_Try it_
Look through the records below and collect all lines that hold the string "reference".

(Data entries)
<<<<
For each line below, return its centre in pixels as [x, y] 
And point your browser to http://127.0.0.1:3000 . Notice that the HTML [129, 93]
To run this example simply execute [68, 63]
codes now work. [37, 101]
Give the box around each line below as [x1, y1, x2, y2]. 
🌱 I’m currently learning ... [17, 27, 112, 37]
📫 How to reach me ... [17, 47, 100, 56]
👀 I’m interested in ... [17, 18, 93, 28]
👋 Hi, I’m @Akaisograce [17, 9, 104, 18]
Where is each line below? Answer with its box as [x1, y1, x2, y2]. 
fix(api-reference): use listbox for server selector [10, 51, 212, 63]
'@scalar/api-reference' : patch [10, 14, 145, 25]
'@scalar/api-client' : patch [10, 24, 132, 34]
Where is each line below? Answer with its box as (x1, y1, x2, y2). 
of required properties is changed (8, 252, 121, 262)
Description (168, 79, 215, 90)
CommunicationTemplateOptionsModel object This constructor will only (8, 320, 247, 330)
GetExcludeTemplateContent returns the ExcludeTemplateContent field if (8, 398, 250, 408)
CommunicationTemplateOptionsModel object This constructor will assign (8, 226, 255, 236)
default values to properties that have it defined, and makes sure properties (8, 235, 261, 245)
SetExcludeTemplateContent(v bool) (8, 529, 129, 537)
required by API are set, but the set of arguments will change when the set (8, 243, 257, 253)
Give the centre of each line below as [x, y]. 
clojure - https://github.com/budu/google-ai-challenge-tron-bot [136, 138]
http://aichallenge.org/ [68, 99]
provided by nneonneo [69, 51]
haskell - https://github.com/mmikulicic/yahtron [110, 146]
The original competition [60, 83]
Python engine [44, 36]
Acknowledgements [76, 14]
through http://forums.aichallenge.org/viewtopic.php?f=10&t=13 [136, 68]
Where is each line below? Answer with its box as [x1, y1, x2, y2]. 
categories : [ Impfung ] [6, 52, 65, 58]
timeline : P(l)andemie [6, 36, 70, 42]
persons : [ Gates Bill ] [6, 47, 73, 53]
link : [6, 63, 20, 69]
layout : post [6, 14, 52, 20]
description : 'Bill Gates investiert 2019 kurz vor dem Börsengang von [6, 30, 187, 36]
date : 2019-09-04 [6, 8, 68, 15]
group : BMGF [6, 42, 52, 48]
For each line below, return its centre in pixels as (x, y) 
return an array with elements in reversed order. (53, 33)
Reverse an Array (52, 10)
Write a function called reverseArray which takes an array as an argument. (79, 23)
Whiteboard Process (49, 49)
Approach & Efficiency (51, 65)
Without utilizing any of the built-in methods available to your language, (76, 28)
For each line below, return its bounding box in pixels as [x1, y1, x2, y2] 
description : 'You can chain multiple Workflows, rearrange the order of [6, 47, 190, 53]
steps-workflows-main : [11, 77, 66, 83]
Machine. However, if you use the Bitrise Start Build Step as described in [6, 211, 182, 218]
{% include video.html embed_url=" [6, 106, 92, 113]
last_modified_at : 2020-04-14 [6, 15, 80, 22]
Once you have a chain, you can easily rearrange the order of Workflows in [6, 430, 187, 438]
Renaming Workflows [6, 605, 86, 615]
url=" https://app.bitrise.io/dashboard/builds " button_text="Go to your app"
>>>>
<<<<
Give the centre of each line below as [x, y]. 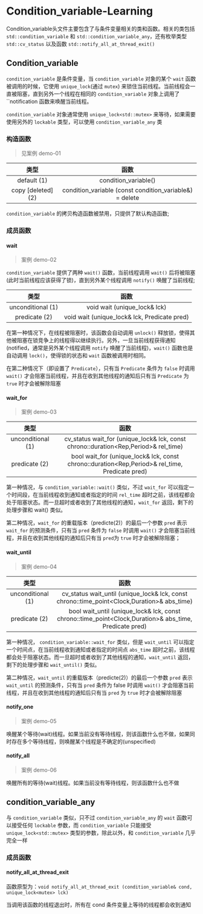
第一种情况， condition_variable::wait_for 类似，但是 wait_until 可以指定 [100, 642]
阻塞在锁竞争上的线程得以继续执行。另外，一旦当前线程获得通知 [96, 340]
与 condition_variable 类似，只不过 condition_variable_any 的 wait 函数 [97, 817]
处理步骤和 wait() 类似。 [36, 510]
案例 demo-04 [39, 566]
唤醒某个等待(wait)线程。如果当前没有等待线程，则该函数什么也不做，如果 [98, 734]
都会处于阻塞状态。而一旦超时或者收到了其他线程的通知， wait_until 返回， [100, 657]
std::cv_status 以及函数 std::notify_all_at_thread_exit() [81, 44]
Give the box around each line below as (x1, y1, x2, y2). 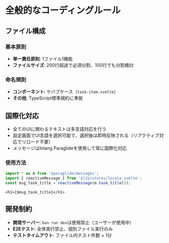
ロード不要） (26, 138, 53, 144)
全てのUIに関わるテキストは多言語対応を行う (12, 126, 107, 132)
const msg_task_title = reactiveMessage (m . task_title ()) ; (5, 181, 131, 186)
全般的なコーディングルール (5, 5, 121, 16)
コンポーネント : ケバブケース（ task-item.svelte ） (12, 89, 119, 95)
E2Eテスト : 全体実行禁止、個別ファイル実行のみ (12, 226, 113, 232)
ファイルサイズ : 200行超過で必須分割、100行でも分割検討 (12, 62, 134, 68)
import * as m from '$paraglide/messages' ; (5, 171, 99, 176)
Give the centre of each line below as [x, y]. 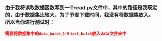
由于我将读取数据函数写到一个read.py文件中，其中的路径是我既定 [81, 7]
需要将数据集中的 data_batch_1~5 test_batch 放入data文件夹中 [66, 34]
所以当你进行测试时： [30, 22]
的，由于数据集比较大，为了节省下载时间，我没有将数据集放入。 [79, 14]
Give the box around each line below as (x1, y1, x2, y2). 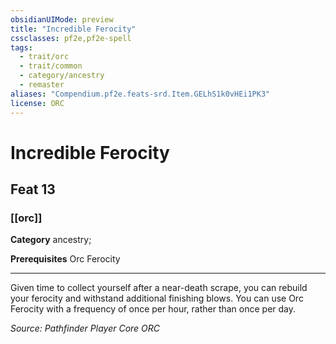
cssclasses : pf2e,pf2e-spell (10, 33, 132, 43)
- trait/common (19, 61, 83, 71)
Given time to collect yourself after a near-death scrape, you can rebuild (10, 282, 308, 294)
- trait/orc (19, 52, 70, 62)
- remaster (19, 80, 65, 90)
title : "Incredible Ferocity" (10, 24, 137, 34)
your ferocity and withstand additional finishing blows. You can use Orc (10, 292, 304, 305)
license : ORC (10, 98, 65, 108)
>>>>
_Exercise answer_
fix(api-reference): use listbox for server selector [10, 51, 212, 63]
'@scalar/api-reference' : patch [10, 14, 145, 25]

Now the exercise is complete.